[Items from a dataset]
........

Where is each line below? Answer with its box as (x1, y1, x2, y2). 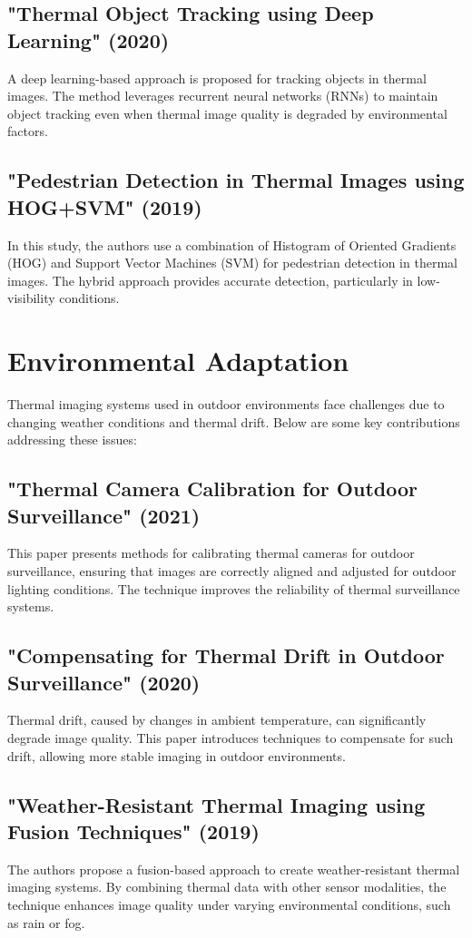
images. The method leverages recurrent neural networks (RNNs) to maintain (7, 86, 438, 105)
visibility (7, 288, 55, 308)
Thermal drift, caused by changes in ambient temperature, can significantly (7, 710, 427, 729)
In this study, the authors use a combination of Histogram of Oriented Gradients (7, 235, 457, 254)
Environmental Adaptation (7, 342, 349, 379)
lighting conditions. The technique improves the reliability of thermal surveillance (7, 579, 460, 598)
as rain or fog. (7, 913, 85, 932)
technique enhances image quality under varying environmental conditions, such (7, 894, 451, 914)
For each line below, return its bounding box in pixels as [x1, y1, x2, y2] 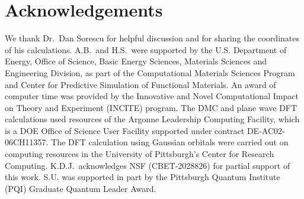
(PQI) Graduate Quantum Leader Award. [5, 182, 156, 194]
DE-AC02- [247, 124, 285, 136]
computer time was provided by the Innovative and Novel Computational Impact [5, 90, 299, 102]
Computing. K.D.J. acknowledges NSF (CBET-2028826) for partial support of [5, 159, 290, 171]
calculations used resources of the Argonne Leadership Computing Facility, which [5, 113, 300, 125]
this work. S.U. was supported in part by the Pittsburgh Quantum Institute [5, 171, 280, 183]
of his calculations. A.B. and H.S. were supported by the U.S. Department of [5, 43, 287, 56]
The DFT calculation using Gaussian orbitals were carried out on [51, 136, 289, 148]

........

To do: Exactly as written, give the line containing "Computing. K.D.J. acknowledges" and all remaining lines of the records.

Solution:
Computing. K.D.J. acknowledges NSF (CBET-2028826) for partial support of [5, 159, 290, 171]
calculations used resources of the Argonne Leadership Computing Facility, which [5, 113, 300, 125]
this work. S.U. was supported in part by the Pittsburgh Quantum Institute [5, 171, 280, 183]
of his calculations. A.B. and H.S. were supported by the U.S. Department of [5, 43, 287, 56]
The DFT calculation using Gaussian orbitals were carried out on [51, 136, 289, 148]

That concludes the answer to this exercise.